------ RECORDS

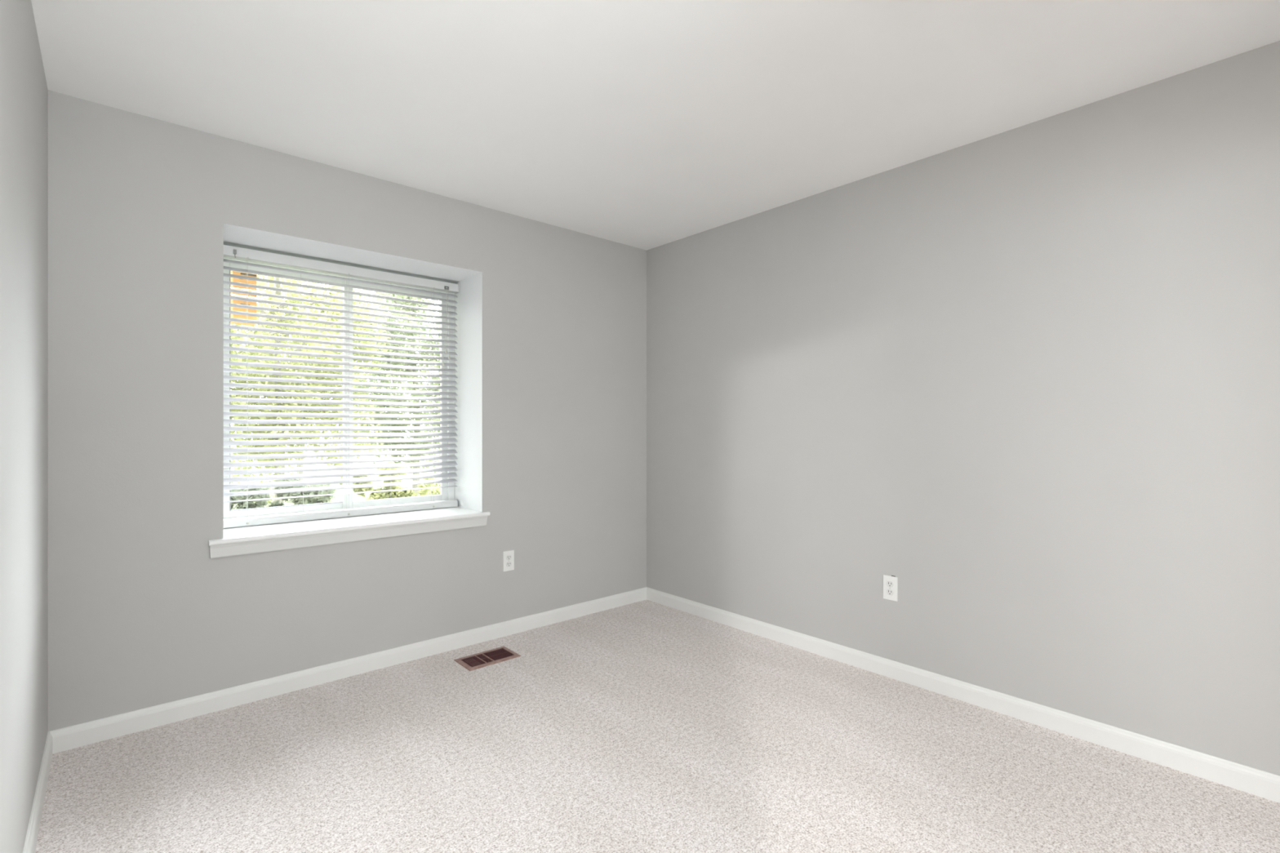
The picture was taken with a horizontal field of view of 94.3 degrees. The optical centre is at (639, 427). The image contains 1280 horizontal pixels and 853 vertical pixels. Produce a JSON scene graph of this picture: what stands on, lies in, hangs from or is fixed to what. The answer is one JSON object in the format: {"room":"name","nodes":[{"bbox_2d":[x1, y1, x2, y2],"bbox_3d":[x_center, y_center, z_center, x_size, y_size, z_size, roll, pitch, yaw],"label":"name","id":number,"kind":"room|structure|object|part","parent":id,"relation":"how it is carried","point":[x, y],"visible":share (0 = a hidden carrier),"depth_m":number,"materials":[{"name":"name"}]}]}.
{"room":"empty bedroom","nodes":[
{"label":"empty bedroom","id":0,"kind":"room"},
{"bbox_2d":[0,0,48,852],"bbox_3d":[-1.242,-0.021,1.043,0.120,2.442,3.910,0,0,-42],"label":"wall","id":1,"kind":"structure","parent":0,"point":[24,91],"depth_m":1.57,"materials":[{"name":"grey paint"}]},
{"bbox_2d":[22,731,52,852],"bbox_3d":[-1.033,1.159,0.908,0.013,0.082,3.430,0,0,-42],"label":"baseboard","id":2,"kind":"structure","parent":1,"relation":"attached to","point":[31,838],"depth_m":1.82,"materials":[{"name":"white paint"}]},
{"bbox_2d":[48,89,646,731],"bbox_3d":[-1.226,-0.021,3.354,2.976,2.442,0.480,0,0,-42],"label":"wall","id":3,"kind":"structure","parent":0,"point":[551,322],"depth_m":2.63,"materials":[{"name":"grey paint"}]},
{"bbox_2d":[223,257,454,519],"bbox_3d":[-1.603,-0.199,3.240,1.195,1.346,0.108,0,0,-42],"label":"window","id":4,"kind":"structure","parent":3,"relation":"in","point":[446,493],"depth_m":3.21,"materials":[{"name":"white plastic"}]},
{"bbox_3d":[-1.810,-0.183,3.062,0.576,1.254,0.026,0,0,-42],"label":"sash","id":5,"kind":"part","parent":4,"relation":"part of","materials":[{"name":"white plastic"}]},
{"bbox_2d":[223,244,459,528],"bbox_3d":[-1.536,-0.198,3.164,1.192,1.341,0.071,0,0,-42],"label":"window blind","id":6,"kind":"object","parent":4,"relation":"attached to","point":[230,251],"visible":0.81,"depth_m":3.10,"materials":[{"name":"white plastic"}]},
{"bbox_3d":[-1.891,-0.189,2.858,0.002,1.247,0.041,0,0,-42],"label":"ladder cord","id":7,"kind":"part","parent":6,"relation":"part of","materials":[{"name":"white fabric"}]},
{"bbox_3d":[-1.724,-0.189,3.032,0.014,1.247,0.002,0,0,-42],"label":"ladder cord","id":8,"kind":"part","parent":6,"relation":"part of","materials":[{"name":"white fabric"}]},
{"bbox_3d":[-1.541,0.451,3.169,1.176,0.040,0.043,0,0,-42],"label":"rail","id":9,"kind":"part","parent":6,"relation":"part of","materials":[{"name":"white plastic"}]},
{"bbox_3d":[-1.553,-0.189,3.159,0.002,1.247,0.041,0,0,-42],"label":"ladder cord","id":10,"kind":"part","parent":6,"relation":"part of","materials":[{"name":"white fabric"}]},
{"bbox_3d":[-1.209,-0.189,3.465,0.002,1.247,0.041,0,0,-42],"label":"ladder cord","id":11,"kind":"part","parent":6,"relation":"part of","materials":[{"name":"white fabric"}]},
{"bbox_3d":[-1.141,-0.599,3.480,0.028,0.427,0.009,0,0,-42],"label":"lift cord","id":12,"kind":"part","parent":6,"relation":"part of","materials":[{"name":"white fabric"}]},
{"bbox_3d":[-1.135,-0.636,3.486,0.006,0.352,0.007,0,0,11],"label":"lift cord","id":13,"kind":"part","parent":6,"relation":"part of","materials":[{"name":"white fabric"}]},
{"bbox_3d":[-1.385,-0.183,3.401,0.579,1.254,0.026,0,0,-42],"label":"sash","id":14,"kind":"part","parent":4,"relation":"part of","materials":[{"name":"white plastic"}]},
{"bbox_2d":[49,586,646,754],"bbox_3d":[-1.062,1.159,3.170,2.976,0.082,0.013,0,0,-42],"label":"baseboard","id":15,"kind":"structure","parent":3,"relation":"attached to","point":[81,735],"depth_m":2.73,"materials":[{"name":"white paint"}]},
{"bbox_2d":[208,506,489,558],"bbox_3d":[-1.448,0.513,3.054,1.286,0.078,0.373,0,0,-42],"label":"window sill","id":16,"kind":"structure","parent":3,"relation":"attached to","point":[249,540],"depth_m":2.88,"materials":[{"name":"white paint"}]},
{"bbox_2d":[502,550,514,571],"bbox_3d":[-0.760,0.772,3.441,0.070,0.116,0.008,0,0,-42],"label":"electrical outlet","id":17,"kind":"object","parent":3,"relation":"attached to","point":[508,556],"visible":1,"depth_m":3.44,"materials":[{"name":"white plastic"}]},
{"bbox_2d":[506,561,511,566],"bbox_3d":[-0.758,0.791,3.439,0.034,0.028,0.003,0,0,-42],"label":"receptacle","id":18,"kind":"object","parent":17,"relation":"attached to","point":[508,563],"depth_m":3.44,"materials":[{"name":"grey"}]},
{"bbox_2d":[506,555,511,559],"bbox_3d":[-0.758,0.752,3.439,0.034,0.028,0.003,0,0,-42],"label":"receptacle","id":19,"kind":"object","parent":17,"relation":"attached to","point":[508,557],"depth_m":3.44,"materials":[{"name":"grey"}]},
{"bbox_2d":[31,0,1279,250],"bbox_3d":[-0.046,-1.317,2.028,3.216,0.150,4.030,0,0,-42],"label":"ceiling","id":20,"kind":"structure","parent":0,"point":[646,125],"depth_m":2.13,"materials":[{"name":"white paint"}]},
{"bbox_2d":[35,600,1279,852],"bbox_3d":[-0.046,1.275,2.028,3.216,0.150,4.030,0,0,-42],"label":"floor","id":21,"kind":"structure","parent":0,"point":[645,726],"depth_m":2.09,"materials":[{"name":"beige carpet"}]},
{"bbox_2d":[453,646,520,671],"bbox_3d":[-0.791,1.197,3.090,0.290,0.006,0.184,0,0,-42],"label":"floor vent","id":22,"kind":"object","parent":21,"relation":"in","point":[495,655],"visible":1,"depth_m":3.08,"materials":[{"name":"brown metal"}]},
{"bbox_2d":[646,40,1279,775],"bbox_3d":[1.071,-0.021,3.102,0.120,2.442,3.910,0,0,-42],"label":"wall","id":23,"kind":"structure","parent":0,"point":[1025,378],"depth_m":2.45,"materials":[{"name":"grey paint"}]},
{"bbox_2d":[883,574,897,601],"bbox_3d":[1.203,0.770,2.857,0.008,0.119,0.070,0,0,-42],"label":"electrical outlet","id":24,"kind":"object","parent":23,"relation":"attached to","point":[890,584],"visible":1,"depth_m":2.85,"materials":[{"name":"white plastic"}]},
{"bbox_2d":[886,589,893,595],"bbox_3d":[1.201,0.791,2.855,0.003,0.028,0.034,0,0,-42],"label":"receptacle","id":25,"kind":"object","parent":24,"relation":"attached to","point":[889,592],"depth_m":2.85,"materials":[{"name":"grey plastic"}]},
{"bbox_2d":[886,581,893,587],"bbox_3d":[1.201,0.752,2.855,0.003,0.028,0.034,0,0,-42],"label":"receptacle","id":26,"kind":"object","parent":24,"relation":"attached to","point":[889,584],"depth_m":2.85,"materials":[{"name":"grey plastic"}]},
{"bbox_2d":[646,586,1279,803],"bbox_3d":[1.181,1.159,2.878,0.013,0.082,3.430,0,0,-42],"label":"baseboard","id":27,"kind":"structure","parent":23,"relation":"attached to","point":[1260,783],"depth_m":2.44,"materials":[{"name":"white paint"}]},
{"label":"outside","id":28,"kind":"structure","parent":0,"visible":0},
{"bbox_2d":[230,442,439,509],"bbox_3d":[-16.990,1.750,34.130,100.000,0.200,66.420,0,0,-42],"label":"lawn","id":29,"kind":"structure","parent":28,"point":[338,498],"depth_m":21.16,"materials":[{"name":"green plant"}]},
{"bbox_2d":[230,473,336,510],"bbox_3d":[-5.693,1.230,9.104,1.882,1.024,0.895,0,0,-42],"label":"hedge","id":30,"kind":"object","parent":29,"relation":"on","point":[314,500],"visible":0.22,"depth_m":9.15,"materials":[{"name":"green plant"}]},
{"bbox_2d":[230,275,391,507],"bbox_3d":[-6.559,-0.985,10.946,3.420,5.275,3.606,0,0,-2],"label":"tree","id":31,"kind":"object","parent":29,"relation":"on","point":[260,283],"visible":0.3,"depth_m":10.82,"materials":[{"name":"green plant"}]},
{"bbox_2d":[230,274,400,480],"bbox_3d":[-10.196,-1.934,17.709,6.033,7.171,4.634,0,0,-42],"label":"tree","id":32,"kind":"object","parent":29,"relation":"on","point":[258,276],"visible":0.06,"depth_m":17.43,"materials":[{"name":"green plant"}]},
{"bbox_2d":[282,284,439,457],"bbox_3d":[-10.223,-2.512,24.202,7.241,8.327,7.642,0,0,19],"label":"tree","id":33,"kind":"object","parent":29,"relation":"on","point":[375,292],"visible":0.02,"depth_m":23.49,"materials":[{"name":"green plant"}]},
{"bbox_2d":[320,288,439,494],"bbox_3d":[-5.456,-1.375,14.585,3.911,6.054,3.923,0,0,-10],"label":"tree","id":34,"kind":"object","parent":29,"relation":"on","point":[403,303],"visible":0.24,"depth_m":14.00,"materials":[{"name":"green plant"}]},
{"bbox_2d":[339,461,439,500],"bbox_3d":[-4.766,1.164,11.627,1.982,1.088,0.926,0,0,-42],"label":"hedge","id":35,"kind":"object","parent":29,"relation":"on","point":[407,493],"visible":0.4,"depth_m":11.45,"materials":[{"name":"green plant"}]},
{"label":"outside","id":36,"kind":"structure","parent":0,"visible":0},
{"bbox_2d":[230,271,257,325],"bbox_3d":[-2.399,-1.413,3.146,6.600,1.574,0.750,0,0,-42],"label":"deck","id":37,"kind":"object","parent":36,"point":[232,279],"visible":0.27,"depth_m":3.53,"materials":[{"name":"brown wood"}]}
]}

------------

WORK ORDER:
Wherever the string "outside" appears in the entries, copy that line.

ANSWER BOX:
{"label":"outside","id":28,"kind":"structure","parent":0,"visible":0},
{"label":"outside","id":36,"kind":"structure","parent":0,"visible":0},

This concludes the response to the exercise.